In templates, event handlers fire per click, not per million — hoisting buys nothing for those; keep them dotted (dotted access is what marks them as actions). The one template case that earns the hoist is a method called per row of a large v-for — there, destructuring the method is the same measured win.
Designed for native JIT shapes
A just-in-time compiler (JIT) turns repeatedly executed JavaScript into specialized machine code while the application runs. ivue does not require a JIT for correctness. It gives one unusually favorable input: stable, ordinary JavaScript structures.
After first access, an ivue model consists of:
- plain instances with repeated object shapes;
- stable prototypes and native method dispatch;
- symbol-keyed own properties holding lazy state;
- identity-stable refs and bound functions;
- plain getters for uncached derivation;
- no per-instance proxy handler or steady-state plugin registry dispatch.
The prototype transformation happens once. Repeated execution then sees the same getters, cache slots, functions, and object shapes, giving a modern JavaScript engine consistent structures it can specialize. Hoisting a ref or method goes one step further: the hot loop receives the stable handle directly and removes the property lookup from its repeated work.
This is alignment, not a performance promise. Whether an engine inlines a particular call depends on the engine, version, warm-up, call-site shapes, and surrounding code. The measured numbers on this page belong to their stated Node and V8 environment; the architectural guarantee is that ivue leaves ordinary JavaScript behind for the engine to optimize.

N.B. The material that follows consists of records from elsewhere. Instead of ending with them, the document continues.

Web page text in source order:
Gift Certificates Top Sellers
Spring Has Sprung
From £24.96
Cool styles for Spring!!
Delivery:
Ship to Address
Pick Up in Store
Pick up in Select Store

ivue remains correct without a JIT. A JIT only specializes the stable native structures ivue leaves behind.
The mental model
- Against proxy objects: raw ivue access is 3–18× faster because no shallow or deep proxy mediates the read.
- Against a direct closure ref: dotted ivue access has one getter/cache hop; the closure starts at the direct-access floor.
- In hot paths: stable refs and methods hoist once, so repeated work runs at direct-ref or closure speed.
The result is not allocation performance purchased with permanently slower reads. ivue combines plain-object construction, observation-priced memory, proxy-free ordinary access, and an explicit path to native speed where a profiler shows repetition matters.